Hence, the number of boys is 30 and the number of girls is 30.

The average of n numbers x₁, x₂, x₃ ..............., x_n is A. If x₁ is replaced by (x + a)x₁, x₂ is replaced by (x + a)x₂ and so on. Find the new average.

Answer

Average of n numbers = A

⇒ A = $\dfrac{x_1 + x_2 + x_3 + ....... + x_n}{n}$

⇒ $x_1 + x_2 + x_3 + ....... + x_n = nA$ ..........(1)
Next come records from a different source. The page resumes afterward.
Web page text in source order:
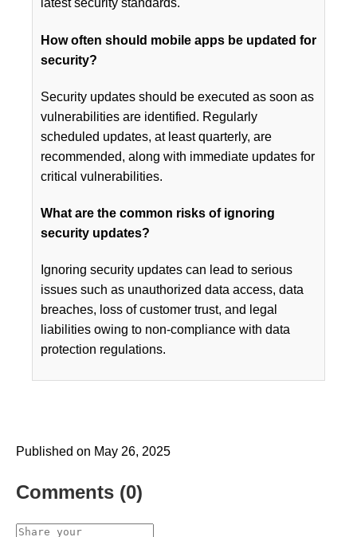
latest security standards.
How often should mobile apps be updated for
security?
Security updates should be executed as soon as
vulnerabilities are identified. Regularly
scheduled updates, at least quarterly, are
recommended, along with immediate updates for
critical vulnerabilities.
What are the common risks of ignoring
security updates?
Ignoring security updates can lead to serious
issues such as unauthorized data access, data
breaches, loss of customer trust, and legal
liabilities owing to non-compliance with data
protection regulations.
Published on May 26, 2025
Comments (0)

New average = $\dfrac{(x + a)x_1 + (x + a)x_2 + (x + a)x_3 + ....... + (x + a)x_n}{n}$

= $\dfrac{(x + a)(x_1 + x_2 + x_3 + ....... + x_n)}{n}$

= $\dfrac{(x + a)(nA)}{n}$ [∵Using equation (1)]

= $(x + a)A$

Hence, new average is (x + a)A.

The heights (in cm) of the volley-ball players from team A and team B were recorded as :

Team A : 180, 178, 176, 181, 190, 175, 187

Team B : 174, 175, 190, 179, 178, 185, 177

Which team had the greater average height ? Find the median of team A and team B.

Answer

Total number of players in each team = 7

Mean = $\dfrac{\text{Sum of the height of players of the team A}}{\text{Number of all players of team A}}$

Mean height of team A = $\dfrac{180 + 178 + 176 + 181 + 190 + 175 + 187}{7}$

= $\dfrac{1,267}{7}$

= 181 cm

Mean = $\dfrac{\text{Sum of the height of players of the team B}}{\text{Number of all players of team B}}$

Mean height of team B = $\dfrac{174 + 175 + 190 + 179 + 178 + 185 + 177}{7}$

= $\dfrac{1,258}{7}$

= 179.7 cm

Median of team A,

On arranging the given set of data in ascending order, we get :

175, 176, 178, 180, 181, 187, 190

Number of observations, n = 7 (odd)

Median = $\Big[\dfrac{n+1}{2}\Big]^{th}$ term

= $\Big[\dfrac{7+1}{2}\Big]^{th}$ term

= $\Big[\dfrac{8}{2}\Big]^{th}$ term

= $4^{th}$ term

= 180 cm

Median of team B,

On arranging the given set of data in ascending order, we get :

174, 175, 177, 178, 179, 185, 190

Number of observations, n = 7 (odd)

Median = $\Big[\dfrac{n+1}{2}\Big]^{th}$ term

= $\Big[\dfrac{7+1}{2}\Big]^{th}$ term

= $\Big[\dfrac{8}{2}\Big]^{th}$ term

= $4^{th}$ term

= 178 cm

Hence, team A has greater average height. Median of team A is 180 cm and team B is 178 cm.